Problem
Set out exactly, line by line, the stretch of data below that begins at the line containing "guessing... Time Limit" and ends at the line containing "Impossible Escape 3D (Dumandu Games) [76, 52]", with both ends kept.

^^^^^^^^^^^^^^^^

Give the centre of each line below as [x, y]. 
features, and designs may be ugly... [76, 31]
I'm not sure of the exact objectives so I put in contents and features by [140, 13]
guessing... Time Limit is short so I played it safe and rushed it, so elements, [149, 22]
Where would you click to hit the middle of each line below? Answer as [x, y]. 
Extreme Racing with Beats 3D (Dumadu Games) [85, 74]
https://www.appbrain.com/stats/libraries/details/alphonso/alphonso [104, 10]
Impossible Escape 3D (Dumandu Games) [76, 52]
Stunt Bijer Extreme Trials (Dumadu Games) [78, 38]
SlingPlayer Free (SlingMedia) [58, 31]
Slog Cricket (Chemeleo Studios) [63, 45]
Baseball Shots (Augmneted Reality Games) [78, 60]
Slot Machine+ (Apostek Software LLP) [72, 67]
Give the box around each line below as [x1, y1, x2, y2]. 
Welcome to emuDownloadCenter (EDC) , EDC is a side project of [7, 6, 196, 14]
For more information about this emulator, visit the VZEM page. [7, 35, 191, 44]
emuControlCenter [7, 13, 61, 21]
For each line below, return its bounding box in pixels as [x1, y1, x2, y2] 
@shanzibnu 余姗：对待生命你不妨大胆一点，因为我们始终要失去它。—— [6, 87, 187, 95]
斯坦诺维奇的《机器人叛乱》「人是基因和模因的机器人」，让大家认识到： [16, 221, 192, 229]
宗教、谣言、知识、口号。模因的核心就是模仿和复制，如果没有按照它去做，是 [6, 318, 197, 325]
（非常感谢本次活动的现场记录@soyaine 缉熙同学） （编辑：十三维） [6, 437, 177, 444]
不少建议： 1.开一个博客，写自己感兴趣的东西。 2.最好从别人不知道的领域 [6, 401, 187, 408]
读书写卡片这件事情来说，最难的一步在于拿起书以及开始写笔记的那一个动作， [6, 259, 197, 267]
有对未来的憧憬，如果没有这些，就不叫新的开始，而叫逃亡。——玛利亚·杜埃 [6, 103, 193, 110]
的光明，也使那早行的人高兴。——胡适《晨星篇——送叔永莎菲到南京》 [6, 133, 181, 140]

^^^^^^^^^^^^^^^^

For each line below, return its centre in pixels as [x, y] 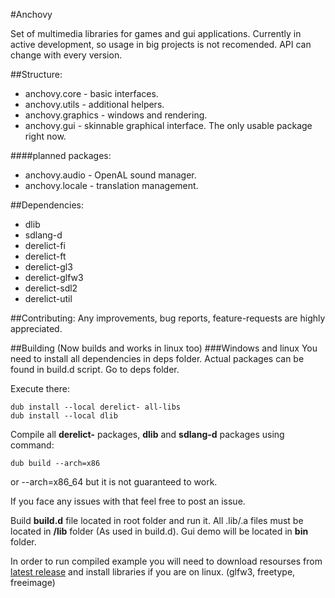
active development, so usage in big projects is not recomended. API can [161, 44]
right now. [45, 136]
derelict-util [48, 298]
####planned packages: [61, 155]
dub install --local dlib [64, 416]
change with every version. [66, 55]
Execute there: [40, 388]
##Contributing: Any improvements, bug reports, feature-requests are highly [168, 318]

^^^^^^^^^^^^^^^^

Exercise result
guessing... Time Limit is short so I played it safe and rushed it, so elements, [149, 22]
Where would you click to hit the middle of each line below? Answer as [x, y]. 
Extreme Racing with Beats 3D (Dumadu Games) [85, 74]
https://www.appbrain.com/stats/libraries/details/alphonso/alphonso [104, 10]
Impossible Escape 3D (Dumandu Games) [76, 52]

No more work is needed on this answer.